[Recorded data]
-*-*-
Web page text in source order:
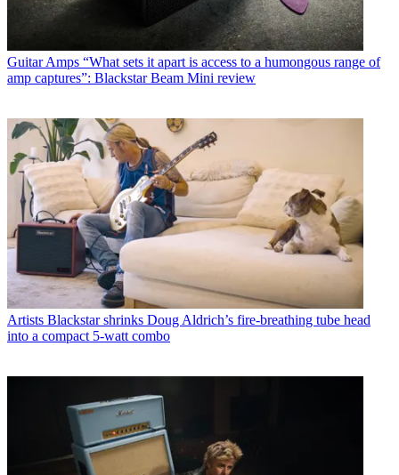
Guitar Amps “What sets it apart is access to a humongous range of
amp captures”: Blackstar Beam Mini review
Artists Blackstar shrinks Doug Aldrich’s fire-breathing tube head
into a compact 5-watt combo
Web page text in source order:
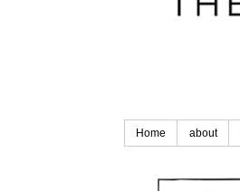
Home about
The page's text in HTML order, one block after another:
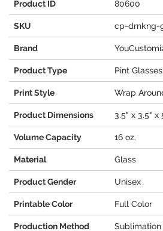
Product ID 80600
SKU cp-drnkng-
Brand
Product Type Pint Glasses
Print Style Wrap
Product Dimensions 3.5" x 3.5" x
Volume Capacity 16 oz.
Material Glass
Product Gender Unisex
Printable Color Full Color
Production Method Sublimation
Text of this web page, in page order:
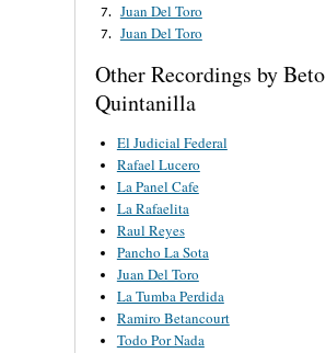
7. Juan Del Toro
7. Juan Del Toro
Other Recordings by Beto
Quintanilla
El Judicial Federal
Rafael Lucero
La Panel Cafe
La Rafaelita
Raul Reyes
Pancho La Sota
Juan Del Toro
La Tumba Perdida
Ramiro Betancourt
Todo Por Nada
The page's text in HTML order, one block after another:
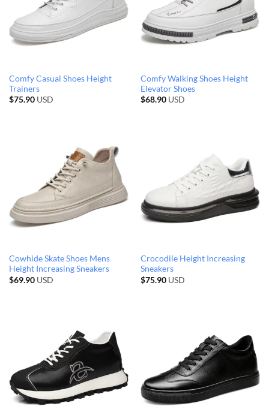
Comfy Casual Shoes Height
Trainers
$75.90 USD
Comfy Walking Shoes Height
Elevator Shoes
$68.90 USD
Cowhide Skate Shoes Mens
Height Increasing Sneakers
$69.90 USD
Crocodile Height Increasing
Sneakers
$75.90 USD
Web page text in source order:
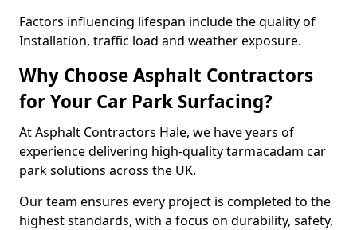
Factors influencing lifespan include the quality of
Installation, traffic load and weather exposure.
Why Choose Asphalt Contractors
for Your Car Park Surfacing?
At Asphalt Contractors Hale, we have years of
experience delivering high-quality tarmacadam car
park solutions across the UK.
Our team ensures every project is completed to the
highest standards, with a focus on durability, safety,
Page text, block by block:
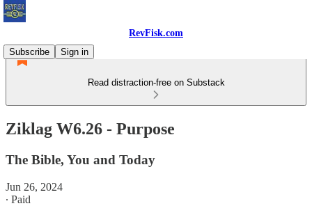
RevFisk.com
Subscribe
Sign in
Read distraction-free on Substack
Ziklag W6.26 - Purpose
The Bible, You and Today
Jun 26, 2024
∙ Paid
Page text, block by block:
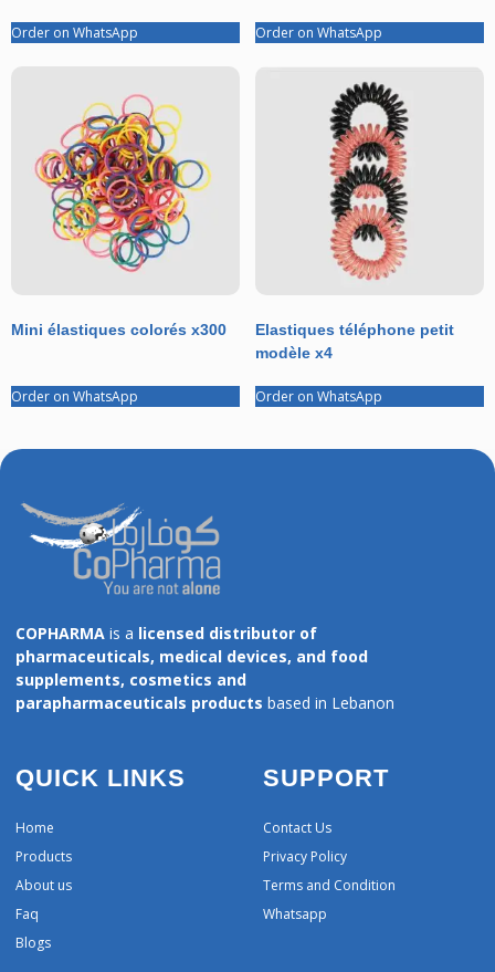
Order on WhatsApp Order on WhatsApp
Mini élastiques colorés x300
Order on WhatsApp
Elastiques téléphone petit
modèle x4
Order on WhatsApp
COPHARMA is a licensed distributor of
pharmaceuticals, medical devices, and food
supplements, cosmetics and
parapharmaceuticals products based in Lebanon
QUICK LINKS
Home
Products
About us
Faq
Blogs
SUPPORT
Contact Us
Privacy Policy
Terms and Condition
Whatsapp
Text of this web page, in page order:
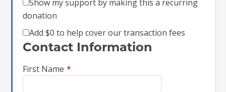
Show my support by making this a recurring
donation
Add$0 to help cover our transaction fees
Contact Information
First Name *
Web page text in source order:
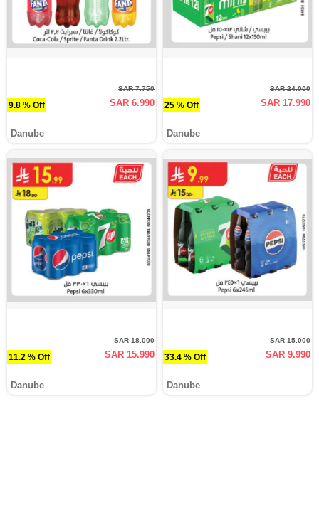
-*-*-
Task instructions: Reproduce all of the entries exactly as they appear, though any picture they include must be omitted.

Response to this task:
Web page text in source order:
Guitar Amps “What sets it apart is access to a humongous range of
amp captures”: Blackstar Beam Mini review
Artists Blackstar shrinks Doug Aldrich’s fire-breathing tube head
into a compact 5-watt combo
Web page text in source order:
Home about
The page's text in HTML order, one block after another:
Product ID 80600
SKU cp-drnkng-
Brand
Product Type Pint Glasses
Print Style Wrap
Product Dimensions 3.5" x 3.5" x
Volume Capacity 16 oz.
Material Glass
Product Gender Unisex
Printable Color Full Color
Production Method Sublimation
Text of this web page, in page order:
7. Juan Del Toro
7. Juan Del Toro
Other Recordings by Beto
Quintanilla
El Judicial Federal
Rafael Lucero
La Panel Cafe
La Rafaelita
Raul Reyes
Pancho La Sota
Juan Del Toro
La Tumba Perdida
Ramiro Betancourt
Todo Por Nada
The page's text in HTML order, one block after another:
Comfy Casual Shoes Height
Trainers
$75.90 USD
Comfy Walking Shoes Height
Elevator Shoes
$68.90 USD
Cowhide Skate Shoes Mens
Height Increasing Sneakers
$69.90 USD
Crocodile Height Increasing
Sneakers
$75.90 USD
Web page text in source order:
Factors influencing lifespan include the quality of
Installation, traffic load and weather exposure.
Why Choose Asphalt Contractors
for Your Car Park Surfacing?
At Asphalt Contractors Hale, we have years of
experience delivering high-quality tarmacadam car
park solutions across the UK.
Our team ensures every project is completed to the
highest standards, with a focus on durability, safety,
Page text, block by block:
RevFisk.com
Subscribe
Sign in
Read distraction-free on Substack
Ziklag W6.26 - Purpose
The Bible, You and Today
Jun 26, 2024
∙ Paid
Page text, block by block:
Order on WhatsApp Order on WhatsApp
Mini élastiques colorés x300
Order on WhatsApp
Elastiques téléphone petit
modèle x4
Order on WhatsApp
COPHARMA is a licensed distributor of
pharmaceuticals, medical devices, and food
supplements, cosmetics and
parapharmaceuticals products based in Lebanon
QUICK LINKS
Home
Products
About us
Faq
Blogs
SUPPORT
Contact Us
Privacy Policy
Terms and Condition
Whatsapp
Text of this web page, in page order:
Show my support by making this a recurring
donation
Add$0 to help cover our transaction fees
Contact Information
First Name *
Web page text in source order:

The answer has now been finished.